Microenterprise and small business companies account for 59 percent of El Salvador’s work force and 49 percent of the nation’s gross domestic product. Yet the vast majority of these firms, particularly those with small incomes and in rural areas, do not have access to credit.

Experience has demonstrated that properly managed microcredit programs can achieve an adequate return on capital while fulfilling a social need, enabling low-income producers to survive and expand.

A unique institution in El Salvador is addressing this challenge: the Trust for the Development of Micro and Small Enterprise, or FIDEMYPE. Established in 2000 with support from the European Union and the El Salvador government, FIDEMYPE lends funds to, among others, financial institutions outside of the formal banking system that in turn provide credit to microenterprises and small businesses. It is the only second-tier trust in El Salvador that provides credit to non regulated microfinance institutions, which by law are not allowed to accept deposits from the public other than credit unions and cooperatives.

Recognizing the importance of FIDEMYPE in offering financial alternatives to underserved businesses, the IDB is supporting the institution through a $4 million loan, with resources from the Bank’s Opportunities for the Majority facility. The IDB’s support will help expand access to financing by approximately 10,000 urban and rural microentrepreneurs.
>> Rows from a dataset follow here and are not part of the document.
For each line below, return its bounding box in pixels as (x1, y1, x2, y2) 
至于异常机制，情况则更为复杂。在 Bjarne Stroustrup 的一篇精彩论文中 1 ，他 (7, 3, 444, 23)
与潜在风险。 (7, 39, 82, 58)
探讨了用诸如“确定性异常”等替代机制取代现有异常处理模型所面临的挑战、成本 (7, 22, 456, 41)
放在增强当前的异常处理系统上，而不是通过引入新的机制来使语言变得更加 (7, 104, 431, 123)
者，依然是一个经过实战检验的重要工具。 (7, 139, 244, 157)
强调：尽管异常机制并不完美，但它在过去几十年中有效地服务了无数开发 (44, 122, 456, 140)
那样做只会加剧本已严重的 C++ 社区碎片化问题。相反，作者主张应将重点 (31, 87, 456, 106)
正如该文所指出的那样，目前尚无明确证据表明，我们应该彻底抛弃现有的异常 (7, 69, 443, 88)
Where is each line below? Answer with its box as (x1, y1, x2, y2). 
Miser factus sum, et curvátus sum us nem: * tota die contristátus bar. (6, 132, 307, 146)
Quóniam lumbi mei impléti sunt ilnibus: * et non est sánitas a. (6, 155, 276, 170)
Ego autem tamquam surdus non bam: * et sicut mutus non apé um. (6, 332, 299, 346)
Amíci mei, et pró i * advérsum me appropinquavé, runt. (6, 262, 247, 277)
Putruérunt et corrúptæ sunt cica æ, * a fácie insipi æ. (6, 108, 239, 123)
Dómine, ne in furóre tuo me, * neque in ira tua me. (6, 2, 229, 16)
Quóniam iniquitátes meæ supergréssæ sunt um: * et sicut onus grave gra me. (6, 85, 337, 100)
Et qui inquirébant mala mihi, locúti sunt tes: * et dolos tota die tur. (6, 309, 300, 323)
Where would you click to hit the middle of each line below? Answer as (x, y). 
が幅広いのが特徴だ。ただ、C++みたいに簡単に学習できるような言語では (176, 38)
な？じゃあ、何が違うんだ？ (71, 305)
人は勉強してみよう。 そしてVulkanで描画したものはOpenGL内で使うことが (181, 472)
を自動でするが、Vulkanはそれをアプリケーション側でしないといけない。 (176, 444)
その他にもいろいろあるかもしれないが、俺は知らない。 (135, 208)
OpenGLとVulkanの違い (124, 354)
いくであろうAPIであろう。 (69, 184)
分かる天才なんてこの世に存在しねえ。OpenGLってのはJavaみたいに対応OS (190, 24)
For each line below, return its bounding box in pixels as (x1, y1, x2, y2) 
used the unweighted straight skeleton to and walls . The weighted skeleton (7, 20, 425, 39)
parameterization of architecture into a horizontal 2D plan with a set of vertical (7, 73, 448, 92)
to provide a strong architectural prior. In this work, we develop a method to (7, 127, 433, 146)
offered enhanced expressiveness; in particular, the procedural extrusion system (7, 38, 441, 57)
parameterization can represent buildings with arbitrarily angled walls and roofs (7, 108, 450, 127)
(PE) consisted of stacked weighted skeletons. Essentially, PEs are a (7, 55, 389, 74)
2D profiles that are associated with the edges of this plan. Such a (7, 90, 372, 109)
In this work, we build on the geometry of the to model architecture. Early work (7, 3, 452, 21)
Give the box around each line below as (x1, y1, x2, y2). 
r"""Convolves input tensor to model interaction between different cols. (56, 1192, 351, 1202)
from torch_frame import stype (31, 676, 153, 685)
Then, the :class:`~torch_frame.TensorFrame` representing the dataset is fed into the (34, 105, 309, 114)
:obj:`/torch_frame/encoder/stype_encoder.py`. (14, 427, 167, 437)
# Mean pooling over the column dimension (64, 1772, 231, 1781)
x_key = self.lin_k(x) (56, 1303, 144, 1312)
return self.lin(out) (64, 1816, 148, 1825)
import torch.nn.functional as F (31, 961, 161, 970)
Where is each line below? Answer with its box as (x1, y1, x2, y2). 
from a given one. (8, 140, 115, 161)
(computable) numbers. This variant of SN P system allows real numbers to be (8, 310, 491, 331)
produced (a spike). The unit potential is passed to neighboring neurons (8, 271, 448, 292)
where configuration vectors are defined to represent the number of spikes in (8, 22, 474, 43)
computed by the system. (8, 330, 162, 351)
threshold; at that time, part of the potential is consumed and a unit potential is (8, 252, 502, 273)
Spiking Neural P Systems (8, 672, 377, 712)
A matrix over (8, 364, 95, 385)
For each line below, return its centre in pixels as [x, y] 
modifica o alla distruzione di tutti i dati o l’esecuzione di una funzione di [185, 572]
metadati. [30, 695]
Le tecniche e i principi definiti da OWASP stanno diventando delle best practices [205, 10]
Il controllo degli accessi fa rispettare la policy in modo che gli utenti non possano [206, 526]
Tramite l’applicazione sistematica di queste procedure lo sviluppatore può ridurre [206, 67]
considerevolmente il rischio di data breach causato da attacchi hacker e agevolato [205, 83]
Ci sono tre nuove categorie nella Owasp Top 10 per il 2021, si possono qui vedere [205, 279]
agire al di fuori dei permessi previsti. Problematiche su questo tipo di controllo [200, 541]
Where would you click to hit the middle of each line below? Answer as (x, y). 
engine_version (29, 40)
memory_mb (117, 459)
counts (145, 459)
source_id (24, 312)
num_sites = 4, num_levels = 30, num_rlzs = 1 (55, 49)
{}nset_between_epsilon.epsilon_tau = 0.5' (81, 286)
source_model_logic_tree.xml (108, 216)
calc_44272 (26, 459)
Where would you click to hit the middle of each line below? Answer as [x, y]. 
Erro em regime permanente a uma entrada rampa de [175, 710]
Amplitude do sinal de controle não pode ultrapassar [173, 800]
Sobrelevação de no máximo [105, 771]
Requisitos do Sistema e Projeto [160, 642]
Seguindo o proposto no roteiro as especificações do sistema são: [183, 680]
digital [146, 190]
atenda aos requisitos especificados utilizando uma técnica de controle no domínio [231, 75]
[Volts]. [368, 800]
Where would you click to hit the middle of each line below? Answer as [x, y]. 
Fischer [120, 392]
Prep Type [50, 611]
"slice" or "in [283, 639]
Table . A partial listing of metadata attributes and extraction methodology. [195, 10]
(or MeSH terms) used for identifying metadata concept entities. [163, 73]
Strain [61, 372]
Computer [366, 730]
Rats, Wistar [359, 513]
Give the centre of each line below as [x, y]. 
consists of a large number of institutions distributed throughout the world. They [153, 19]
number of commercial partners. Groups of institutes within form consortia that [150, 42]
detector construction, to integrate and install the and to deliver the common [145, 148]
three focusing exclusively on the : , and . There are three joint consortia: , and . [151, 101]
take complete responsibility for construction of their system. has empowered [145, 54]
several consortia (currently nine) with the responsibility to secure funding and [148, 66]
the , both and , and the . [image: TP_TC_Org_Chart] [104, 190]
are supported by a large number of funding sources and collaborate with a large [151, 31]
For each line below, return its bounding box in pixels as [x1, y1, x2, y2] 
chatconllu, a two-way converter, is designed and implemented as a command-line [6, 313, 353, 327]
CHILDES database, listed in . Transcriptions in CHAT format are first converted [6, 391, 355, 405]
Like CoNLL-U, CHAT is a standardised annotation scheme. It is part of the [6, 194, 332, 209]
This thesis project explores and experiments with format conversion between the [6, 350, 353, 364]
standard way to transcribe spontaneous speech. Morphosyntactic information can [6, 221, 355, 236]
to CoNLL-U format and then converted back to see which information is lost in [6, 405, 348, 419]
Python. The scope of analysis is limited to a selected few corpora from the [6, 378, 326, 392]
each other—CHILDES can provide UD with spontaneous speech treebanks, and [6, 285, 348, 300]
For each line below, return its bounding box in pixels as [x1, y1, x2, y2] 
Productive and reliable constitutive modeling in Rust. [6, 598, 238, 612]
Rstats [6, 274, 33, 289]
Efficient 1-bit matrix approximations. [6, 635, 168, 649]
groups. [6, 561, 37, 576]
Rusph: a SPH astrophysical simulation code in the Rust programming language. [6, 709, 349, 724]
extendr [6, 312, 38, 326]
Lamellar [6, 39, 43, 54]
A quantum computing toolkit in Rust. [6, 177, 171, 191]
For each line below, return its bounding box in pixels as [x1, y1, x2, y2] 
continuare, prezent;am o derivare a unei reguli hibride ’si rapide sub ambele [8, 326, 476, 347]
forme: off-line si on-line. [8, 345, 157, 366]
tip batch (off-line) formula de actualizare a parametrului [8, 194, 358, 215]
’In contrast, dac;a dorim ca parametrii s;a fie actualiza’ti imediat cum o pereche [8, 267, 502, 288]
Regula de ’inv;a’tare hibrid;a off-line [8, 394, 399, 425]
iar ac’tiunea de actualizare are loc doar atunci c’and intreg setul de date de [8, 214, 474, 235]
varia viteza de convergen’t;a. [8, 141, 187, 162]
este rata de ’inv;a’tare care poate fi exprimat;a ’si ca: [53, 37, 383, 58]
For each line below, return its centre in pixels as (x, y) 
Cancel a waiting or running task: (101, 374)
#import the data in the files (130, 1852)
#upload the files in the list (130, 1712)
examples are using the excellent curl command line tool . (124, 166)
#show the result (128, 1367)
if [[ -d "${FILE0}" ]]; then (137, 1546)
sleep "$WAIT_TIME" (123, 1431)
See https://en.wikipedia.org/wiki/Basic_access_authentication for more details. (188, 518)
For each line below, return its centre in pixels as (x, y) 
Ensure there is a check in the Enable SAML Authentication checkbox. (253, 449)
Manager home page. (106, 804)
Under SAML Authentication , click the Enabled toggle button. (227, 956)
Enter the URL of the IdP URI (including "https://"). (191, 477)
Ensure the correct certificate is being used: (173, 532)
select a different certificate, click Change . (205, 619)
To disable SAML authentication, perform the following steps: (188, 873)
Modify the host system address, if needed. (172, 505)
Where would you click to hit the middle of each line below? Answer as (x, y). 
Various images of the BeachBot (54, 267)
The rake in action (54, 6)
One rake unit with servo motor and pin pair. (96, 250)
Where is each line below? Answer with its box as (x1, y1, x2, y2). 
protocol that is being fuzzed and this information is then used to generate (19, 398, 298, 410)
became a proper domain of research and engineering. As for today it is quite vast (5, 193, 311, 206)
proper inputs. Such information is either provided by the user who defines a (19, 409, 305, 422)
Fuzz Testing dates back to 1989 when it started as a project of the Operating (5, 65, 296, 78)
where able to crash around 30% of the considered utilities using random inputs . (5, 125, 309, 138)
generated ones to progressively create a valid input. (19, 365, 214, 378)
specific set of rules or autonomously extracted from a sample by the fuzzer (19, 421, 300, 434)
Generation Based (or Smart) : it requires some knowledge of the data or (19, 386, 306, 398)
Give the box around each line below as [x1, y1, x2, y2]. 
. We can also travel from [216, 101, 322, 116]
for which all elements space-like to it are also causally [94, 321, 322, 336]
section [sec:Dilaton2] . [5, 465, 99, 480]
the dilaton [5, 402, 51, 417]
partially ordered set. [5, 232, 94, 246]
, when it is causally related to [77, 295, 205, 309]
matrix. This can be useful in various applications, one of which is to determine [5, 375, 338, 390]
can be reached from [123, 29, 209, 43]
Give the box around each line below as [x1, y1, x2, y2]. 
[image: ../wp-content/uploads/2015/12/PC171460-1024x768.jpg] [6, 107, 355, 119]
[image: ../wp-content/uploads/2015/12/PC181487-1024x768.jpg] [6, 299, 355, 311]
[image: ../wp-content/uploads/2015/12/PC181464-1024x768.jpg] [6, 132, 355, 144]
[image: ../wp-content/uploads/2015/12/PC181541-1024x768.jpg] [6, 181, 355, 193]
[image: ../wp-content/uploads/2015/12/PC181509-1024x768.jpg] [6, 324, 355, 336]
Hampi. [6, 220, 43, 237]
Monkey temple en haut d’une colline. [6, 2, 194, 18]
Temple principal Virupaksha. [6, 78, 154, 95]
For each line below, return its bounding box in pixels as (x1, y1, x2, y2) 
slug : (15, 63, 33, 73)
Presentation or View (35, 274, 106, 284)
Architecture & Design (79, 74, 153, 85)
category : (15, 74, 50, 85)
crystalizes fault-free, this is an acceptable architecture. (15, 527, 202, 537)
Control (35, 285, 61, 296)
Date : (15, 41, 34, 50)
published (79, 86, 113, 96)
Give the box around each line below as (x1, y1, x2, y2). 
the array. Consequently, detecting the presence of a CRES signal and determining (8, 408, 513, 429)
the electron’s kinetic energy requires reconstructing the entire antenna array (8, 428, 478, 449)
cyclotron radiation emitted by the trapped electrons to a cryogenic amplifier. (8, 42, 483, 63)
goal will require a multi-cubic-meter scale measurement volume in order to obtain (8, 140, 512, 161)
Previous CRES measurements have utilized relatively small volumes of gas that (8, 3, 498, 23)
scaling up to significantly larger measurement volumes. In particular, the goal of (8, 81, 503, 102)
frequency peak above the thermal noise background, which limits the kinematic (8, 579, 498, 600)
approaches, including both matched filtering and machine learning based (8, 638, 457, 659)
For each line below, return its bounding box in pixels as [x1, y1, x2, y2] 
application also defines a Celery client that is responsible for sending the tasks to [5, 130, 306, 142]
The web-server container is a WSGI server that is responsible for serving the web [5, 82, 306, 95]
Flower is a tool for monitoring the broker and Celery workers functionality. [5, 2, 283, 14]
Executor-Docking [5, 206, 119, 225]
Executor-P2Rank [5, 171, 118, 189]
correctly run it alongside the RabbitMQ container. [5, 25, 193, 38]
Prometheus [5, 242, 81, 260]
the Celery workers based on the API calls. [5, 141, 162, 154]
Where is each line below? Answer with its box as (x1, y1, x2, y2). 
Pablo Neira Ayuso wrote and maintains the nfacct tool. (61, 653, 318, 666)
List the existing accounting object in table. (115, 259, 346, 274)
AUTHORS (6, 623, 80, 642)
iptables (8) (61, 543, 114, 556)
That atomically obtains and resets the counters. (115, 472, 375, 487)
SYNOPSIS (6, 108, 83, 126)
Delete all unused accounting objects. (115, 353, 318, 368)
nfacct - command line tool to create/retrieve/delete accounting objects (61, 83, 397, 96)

Advantages of IDB participation

The IDB loan, in addition to enabling FIDEMYPE to further develop its operations and meet unfulfilled demand, illustrates the wide range of Bank products and resources that can be mobilized to empower underserved, low-income entrepreneurs. Prior to the loan, FIDEMYPE received $1 million in financing and $250,000 in technical assistance from the IDB’s Social Entrepreneurship Program.

The Bank’s Multilateral Investment Fund is analyzing the possibility of providing a grant to assist non regulated financial institutions to improve their institutional capacity and credit, administrative and financial systems.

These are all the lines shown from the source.